I didn’t reach out to him to wish him a happy father’s day. I thought about it, because it is weird after 29 years of having a relationship with one’s father to suddenly not and suddenly on father’s day for him to be absent by his own choice. It would also be disingenuous. I don’t want him to have a happy father’s day. I hope he has a miserable father’s day.

Believe it or not, I don’t wish this upon him because of some quest for vengeance. Some days I want revenge upon him for what he has done. But not today. Not most days. Thank God for the grace and mercy He has given to me so I might be equipped through His love to extend it to others. I do not hope he has a bad father’s day because I want him to suffer miserably. I think having a bad father’s day is what would be best for him.

Really. Imagine you abandon your kids and your wife to go sleep with other women and spend time with them and their kids. Imagine you treat your kids so horribly and then a day comes around which is purposed to celebrate you for the love you have for your kids. Of course you should feel terrible on this day. You should be thinking about the way you broke your relationships with your children. You should be feeling the pain of not having relationships with them. You should be full of regret.

If, in these circumstances, you have a happy and wonderful Father’s Day, then you’re a sociopath. You have no regard for others or willingness to experience the pain of the actions you caused. At least if he has a bad Father’s day, he is experiencing the pain his sinful actions have caused him. Perhaps his heart will become more tender because of the pain and he will be closer to repentance and turning his life back toward God.

Even though I am not too keen on Mitch at present, I don’t throw out the parent with the bathwater.
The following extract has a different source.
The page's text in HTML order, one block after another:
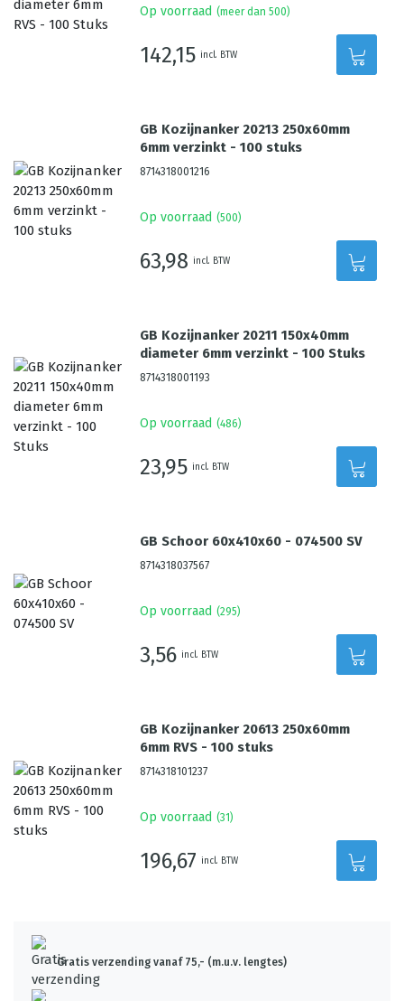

There are a lot of character traits Greg exhibited in the past I am grateful to have experienced. He worked hard. He spent many mornings of my childhood up early reading the Bible and praying. He was willing to help people who needed it, sometimes even over and over after they kept screwing up. He helped out at church a lot, filling whatever roles he thought needed to be filled. All of the qualities are worth imitating, remembering fondly, and being grateful for.
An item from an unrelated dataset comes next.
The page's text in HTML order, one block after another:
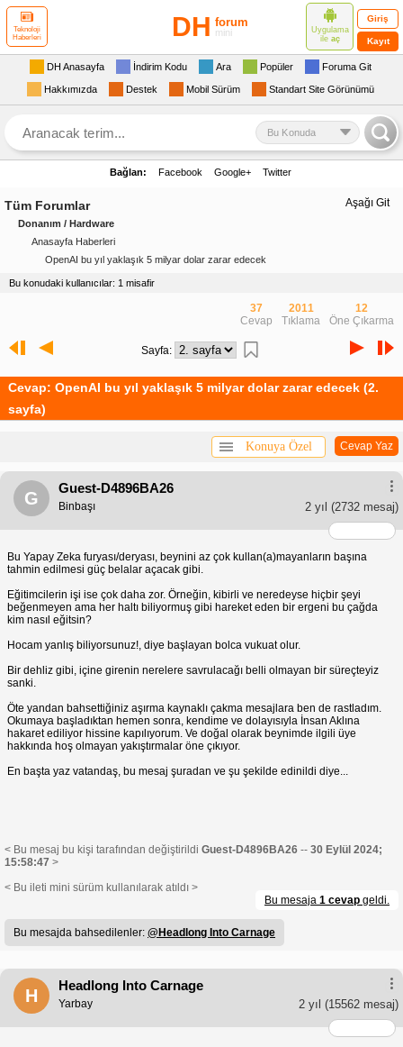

However, when it comes to relationships, the present means a lot more than the past. You can’t have a relationship with memories. Positive memories don’t undo mistreatment of the present. They can’t fix the divide.

Sometimes I wonder on days like today what would I do if Mitch repented? What would I do if he actually was sincere about wanting to follow Jesus and therefore wanting to do whatever he could in his own power to set things right with his kids? What if he was open, honest, and seeking reconciliation? How would I respond?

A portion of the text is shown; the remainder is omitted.